An escalating 2-tiered clarification process was used if the site research coordinator was unable to classify a TTE. First, the research coordinator completed a clarification request form with deidentified information to request the site principal investigator to classify the TTE. All site principal investigators were echocardiographers with Level III training. If the site principal investigator was unable to classify the TTE, then the deidentified clarification request form was forwarded to a clarification committee consisting of 3 senior study investigators, each from a different institution (R.S.B., R.B.W., J.E.).
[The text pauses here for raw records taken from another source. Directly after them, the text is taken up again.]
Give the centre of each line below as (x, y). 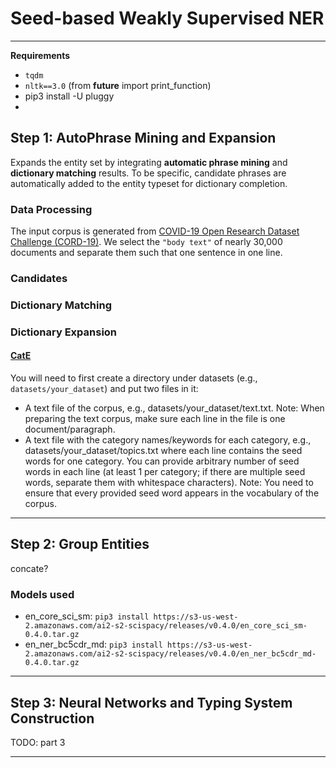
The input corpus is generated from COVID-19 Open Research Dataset (155, 231)
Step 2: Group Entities (80, 544)
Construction (52, 718)
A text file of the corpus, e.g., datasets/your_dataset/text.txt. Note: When (174, 408)
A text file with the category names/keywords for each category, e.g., (168, 440)
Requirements (40, 55)
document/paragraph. (70, 429)
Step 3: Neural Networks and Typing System (151, 702)

Data collection and management
Data management was centrally coordinated by the Applied Health Research Centre (AHRC), an academic research organization at St. Michael’s Hospital in Toronto, Canada. The AHRC created and hosted a secure, web-based database using Research Electronic Data Capture (REDCap) software (REDCap Consortium, The Vanderbilt University, Nashville, Tennessee) (18). Data was collected by each site research coordinator on an ongoing basis. For each TTE ordered by a participating site physician, the research coordinator entered the deidentified physician study identification, date of TTE, and AUC data (if the TTE was classifiable, the appropriateness and indication number, and details of any assistance required for clarification). Data management on completeness, and preparation and distribution of the intervention and monthly feedback reports to physicians in the intervention group was performed at the AHRC.
The primary outcome was comparing the proportion of rA TTEs ordered between the 2 treatment groups. Secondary outcomes included: 1) the overall TTE ordering volume per group; 2) the proportion of rA-ordered TTEs over time; and 3) the most common indications for TTEs based on appropriateness category.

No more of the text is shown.